Consider a binary classification problem, where the goal is to use training data $(x_i,y_i)_{i=1}^n$ to fit a classifier $f: \mathbb{R}^d \rightarrow [0,1]$ that outputs a conditional probability estimate (e.g. $f$ could be a logistic regression model).

The general way to check if the predicted probabilities match the true probabilities (i.e., are ``well-calibrated") seems to be a reliability plot. This plots the probabilities on the x-axis, and the observed probabilities on the y-axis.

I am looking for a performance metric that could be used instead of the reliability plot? Ideally, I'd like to find a metric that is used in the statistics or ML literature.

Answer 1

I ended up finding several measures in the literature (see e.g. CAL and MXE in the the paper Data Mining in Metric Space: An Empirical Analysis of Supervised Learning Performance Criteria by Caruana and Niculescu Mizil).

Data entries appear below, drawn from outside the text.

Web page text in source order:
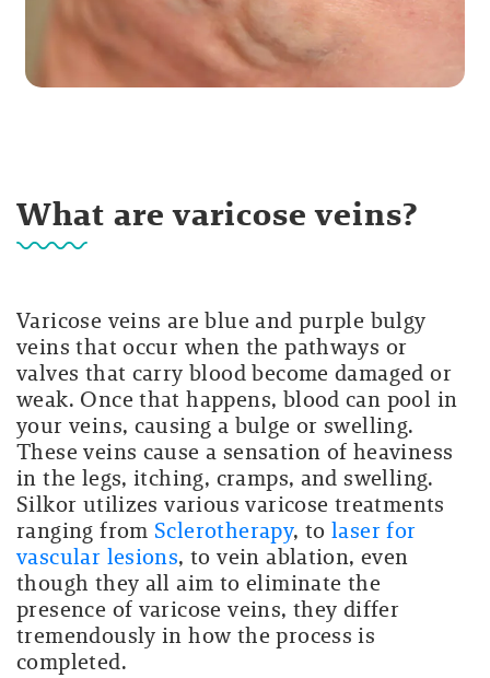
What are varicose veins?
Varicose veins are blue and purple bulgy
veins that occur when the pathways or
valves that carry blood become damaged or
weak. Once that happens, blood can pool in
your veins, causing a bulge or swelling.
These veins cause a sensation of heaviness
in the legs, itching, cramps, and swelling.
Silkor utilizes various varicose treatments
ranging from Sclerotherapy, tolaser for
vascular lesions, to vein ablation, even
though they all aim to eliminate the
presence of varicose veins, they differ
tremendously in how the process is
completed.
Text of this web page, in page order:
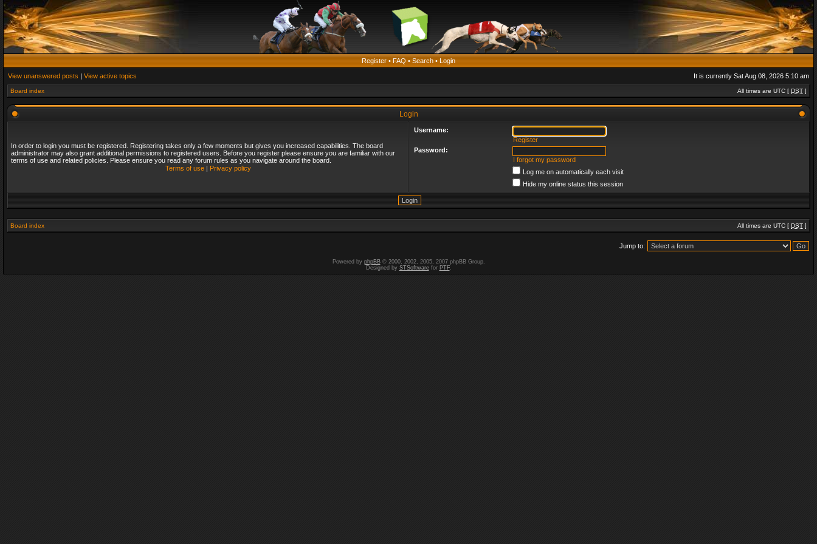
Register • FAQ • Search • Login
View unanswered posts | View active topics It is currently Sat Aug 08, 2026 5:10 am
Board index All times are UTC [ DST ]
Login
In order to login you must be registered. Registering takes only a few moments but gives you increased capabilities. The board
administrator may also grant additional permissions to registered users. Before you register please ensure you are familiar with our
terms of use and related policies. Please ensure you read any forum rules as you navigate around the board.
Terms of use| Privacy policy
Username:
Register
Password:
I forgot my password
Log me on automatically each visit
Hide my online status this session
Board index All times are UTC [ DST ]
Jump to:
Powered by phpBB© 2000, 2002, 2005, 2007 phpBB Group.
Designed by STSoftwarefor PTF.
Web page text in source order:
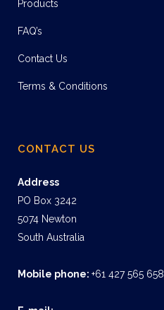
Products
FAQ’s
Contact Us
Terms & Conditions
CONTACT US
Address
PO Box 3242
5074 Newton
South Australia
Mobile phone: +61 427 565 658
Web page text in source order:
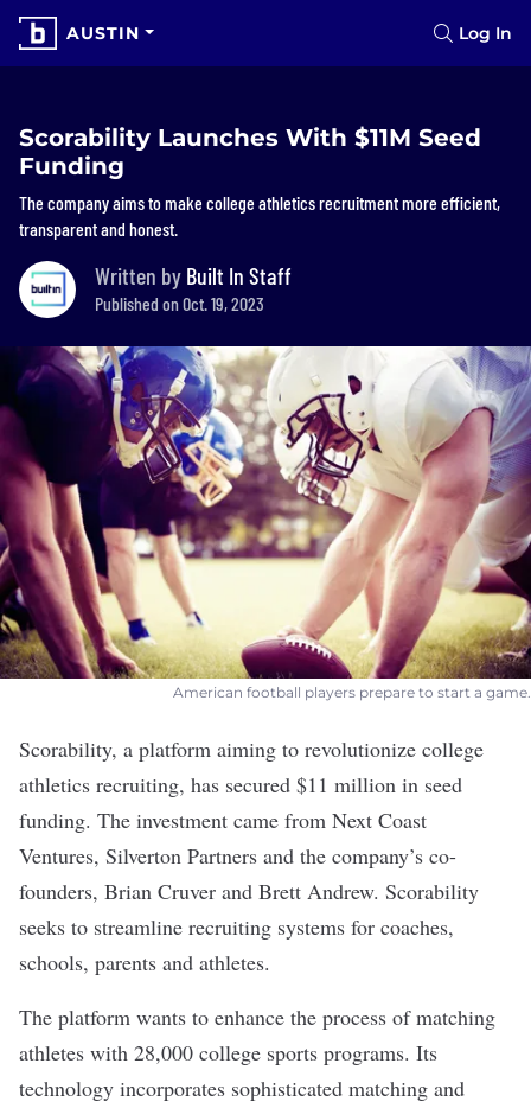
AUSTIN Log In
Scorability Launches With $11M Seed
Funding
The company aims to make college athletics recruitment more efficient,
transparent and honest.
Written by Built In Staff
Published on Oct. 19, 2023
American football players prepare to start a game.
Scorability, a platform aiming to revolutionize college
athletics recruiting, has secured $11 million in seed
funding. The investment came from Next Coast
Ventures, Silverton Partners and the company’s co-
founders, Brian Cruver and Brett Andrew. Scorability
seeks to streamline recruiting systems for coaches,
schools, parents and athletes.
The platform wants to enhance the process of matching
athletes with ​28,000 college sports programs. Its
technology incorporates sophisticated matching and
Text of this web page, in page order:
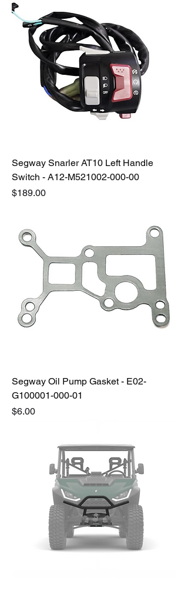
Segway Snarler AT10 Left Handle
Switch - A12-M521002-000-00
Price
$189.00
Segway Oil Pump Gasket - E02-
G100001-000-01
Price
$6.00
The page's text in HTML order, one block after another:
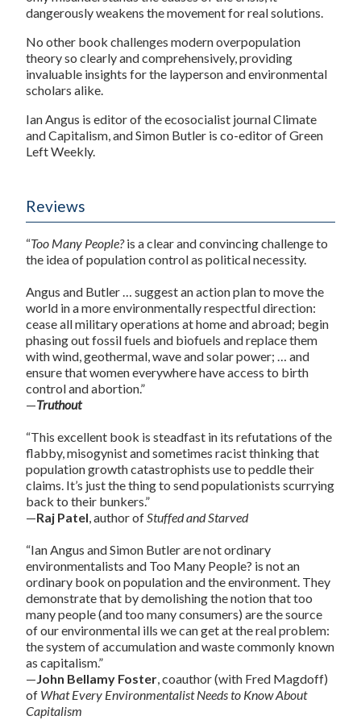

The most useful measure appears to be the Mean Calibration Error (CAL), which is the weighted root-mean squared error (RMSE) between predicted probabilities and true probabilities on a calibration plot. Formally:

$$\text{CAL} = \frac{1}{N} \sqrt{\sum_{k=1}^K \sum_{i \in B_k} {(p_k - \hat{p}_i})^2}$$

where:

• $\hat{p}_i$ is the predicted probability for example $i = 1,\ldots,N$
• $p_k$ is the observed probability for examples in bin $k$

Here, the binning is required because we do not typically have a "true" probability for each example $p_i$, only a label $y_i$. Thus, we construct $K$ bins (e.g., $B_1 = [0,0.1)$, $B_2 = [0.1,0.2)$...), and then estimate the observed probabilities for each bin as:

$$\hat{p}_k = \frac{1}{|B_k|}\sum_{i\in B_k} 1[y_i=1]$$

CAL is an intuitive summary statistic, but it does have several shortcomings. In particular:

• Since CAL is weighted by the number of observations, CAL can fudge local calibration issues over the full reliability diagram. If, for instance, 95% of your observations could fall into the first bin $\hat{p}_i \in [0,0.05)$ where you predict well... However, you could be completely off in the remaining cases.

• CAL depends on the binning procedure. This is why some people use a smoothed estimate (e.g., Caruana and Niculescu Mizil). This is not true in settings where classifiers output a discrete set of predictions (e.g., for risk scores)